Activity: Look below for the line that has "19 combiné de"; output exactly from it through the line that has "self-shielding table given", and leave the pictures out.

Dataset records
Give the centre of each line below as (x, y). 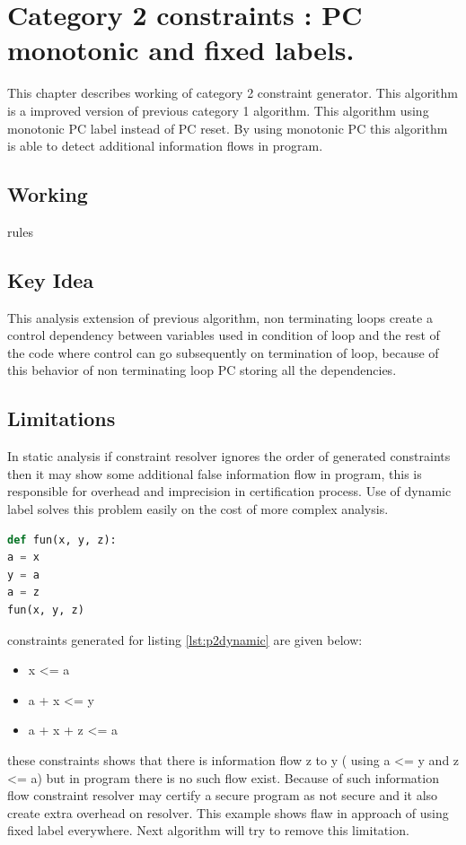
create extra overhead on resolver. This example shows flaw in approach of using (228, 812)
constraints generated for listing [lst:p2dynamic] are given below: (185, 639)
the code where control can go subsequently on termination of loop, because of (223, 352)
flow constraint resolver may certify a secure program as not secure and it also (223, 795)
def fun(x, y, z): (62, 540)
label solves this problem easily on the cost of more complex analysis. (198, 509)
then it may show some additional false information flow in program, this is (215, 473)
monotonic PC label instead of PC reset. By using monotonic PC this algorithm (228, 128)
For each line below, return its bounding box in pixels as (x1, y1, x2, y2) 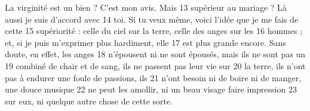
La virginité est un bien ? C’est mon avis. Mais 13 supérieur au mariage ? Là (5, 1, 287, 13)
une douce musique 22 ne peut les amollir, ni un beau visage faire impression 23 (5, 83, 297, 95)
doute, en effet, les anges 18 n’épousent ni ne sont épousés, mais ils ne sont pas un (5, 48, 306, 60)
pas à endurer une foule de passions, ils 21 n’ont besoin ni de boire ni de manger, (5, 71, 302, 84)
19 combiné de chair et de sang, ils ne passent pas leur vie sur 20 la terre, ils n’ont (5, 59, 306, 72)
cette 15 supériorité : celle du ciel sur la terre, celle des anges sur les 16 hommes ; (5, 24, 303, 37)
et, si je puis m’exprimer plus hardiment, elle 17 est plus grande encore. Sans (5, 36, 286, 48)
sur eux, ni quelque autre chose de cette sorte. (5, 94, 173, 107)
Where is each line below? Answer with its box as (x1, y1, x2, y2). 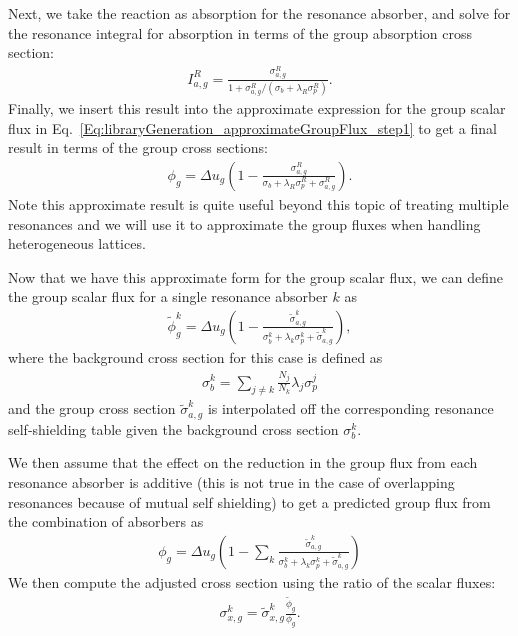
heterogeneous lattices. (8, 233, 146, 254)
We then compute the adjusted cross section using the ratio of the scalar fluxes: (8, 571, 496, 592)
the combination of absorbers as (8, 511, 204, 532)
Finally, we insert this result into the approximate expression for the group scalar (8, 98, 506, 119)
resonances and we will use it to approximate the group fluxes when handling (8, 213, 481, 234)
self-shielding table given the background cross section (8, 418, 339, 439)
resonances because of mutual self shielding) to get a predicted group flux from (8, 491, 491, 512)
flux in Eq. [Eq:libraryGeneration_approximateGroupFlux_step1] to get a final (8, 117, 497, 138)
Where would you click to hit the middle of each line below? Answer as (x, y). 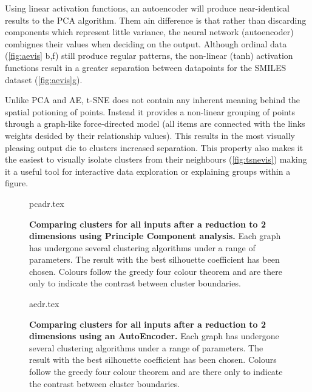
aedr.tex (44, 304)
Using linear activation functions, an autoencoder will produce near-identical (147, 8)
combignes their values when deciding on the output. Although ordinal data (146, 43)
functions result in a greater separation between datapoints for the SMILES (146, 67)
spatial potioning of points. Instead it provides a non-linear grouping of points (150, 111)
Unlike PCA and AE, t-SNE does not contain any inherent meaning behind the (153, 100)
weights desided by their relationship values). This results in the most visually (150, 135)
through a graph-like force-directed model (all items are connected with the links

Answer to this exercise:
19 combiné de chair et de sang, ils ne passent pas leur vie sur 20 la terre, ils n’ont (5, 59, 306, 72)
cette 15 supériorité : celle du ciel sur la terre, celle des anges sur les 16 hommes ; (5, 24, 303, 37)
et, si je puis m’exprimer plus hardiment, elle 17 est plus grande encore. Sans (5, 36, 286, 48)
sur eux, ni quelque autre chose de cette sorte. (5, 94, 173, 107)
Where is each line below? Answer with its box as (x1, y1, x2, y2). 
heterogeneous lattices. (8, 233, 146, 254)
We then compute the adjusted cross section using the ratio of the scalar fluxes: (8, 571, 496, 592)
the combination of absorbers as (8, 511, 204, 532)
Finally, we insert this result into the approximate expression for the group scalar (8, 98, 506, 119)
resonances and we will use it to approximate the group fluxes when handling (8, 213, 481, 234)
self-shielding table given the background cross section (8, 418, 339, 439)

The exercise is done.